§ WORK TO BE COMPLETED:
Below are lines of data, and only some are wanted. Please repeat exactly those from the line that has "You find monkey" through the line that has "You spend all".

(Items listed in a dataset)
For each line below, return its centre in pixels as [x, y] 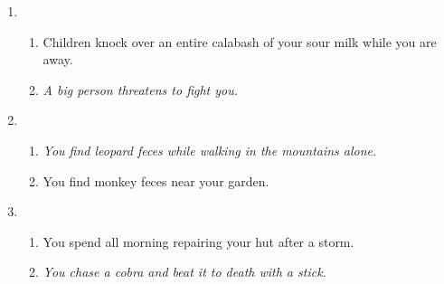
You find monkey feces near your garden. [156, 180]
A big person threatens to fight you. [141, 89]
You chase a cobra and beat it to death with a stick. [184, 272]
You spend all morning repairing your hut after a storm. [198, 241]
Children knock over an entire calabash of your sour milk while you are [240, 41]
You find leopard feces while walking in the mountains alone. [210, 150]
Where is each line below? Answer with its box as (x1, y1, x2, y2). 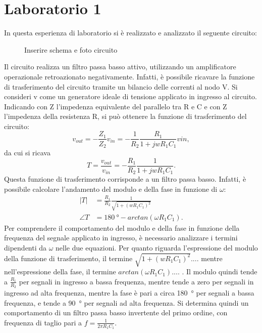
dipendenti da (4, 242, 47, 253)
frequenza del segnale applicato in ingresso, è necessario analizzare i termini (4, 232, 238, 243)
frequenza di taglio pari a (4, 317, 82, 327)
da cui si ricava (4, 147, 50, 157)
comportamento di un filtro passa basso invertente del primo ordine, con (4, 307, 228, 318)
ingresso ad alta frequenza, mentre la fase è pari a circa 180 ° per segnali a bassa (4, 287, 254, 298)
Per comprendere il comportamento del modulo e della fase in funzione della (4, 222, 240, 233)
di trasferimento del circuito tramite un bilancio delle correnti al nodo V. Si (4, 81, 238, 92)
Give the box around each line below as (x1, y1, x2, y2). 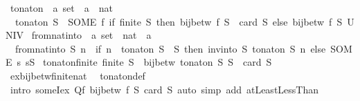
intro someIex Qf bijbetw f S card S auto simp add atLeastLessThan (10, 82, 319, 96)
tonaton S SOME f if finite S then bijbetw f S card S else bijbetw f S (15, 14, 343, 28)
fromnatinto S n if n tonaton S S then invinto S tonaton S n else (15, 41, 326, 55)
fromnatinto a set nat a (31, 28, 152, 42)
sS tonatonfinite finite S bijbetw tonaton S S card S (26, 55, 272, 69)
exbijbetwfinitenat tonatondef (10, 68, 145, 82)
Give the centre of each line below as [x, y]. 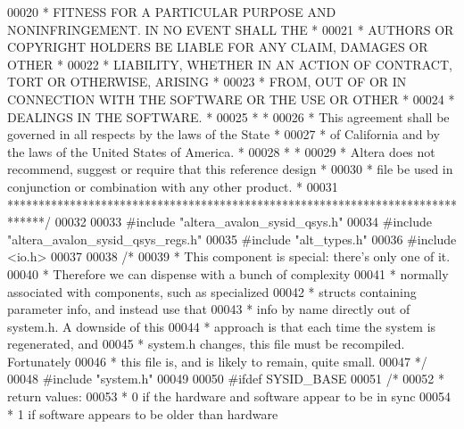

§ TASK ANSWER:
You find monkey feces near your garden. [156, 180]
A big person threatens to fight you. [141, 89]
You chase a cobra and beat it to death with a stick. [184, 272]
You spend all morning repairing your hut after a storm. [198, 241]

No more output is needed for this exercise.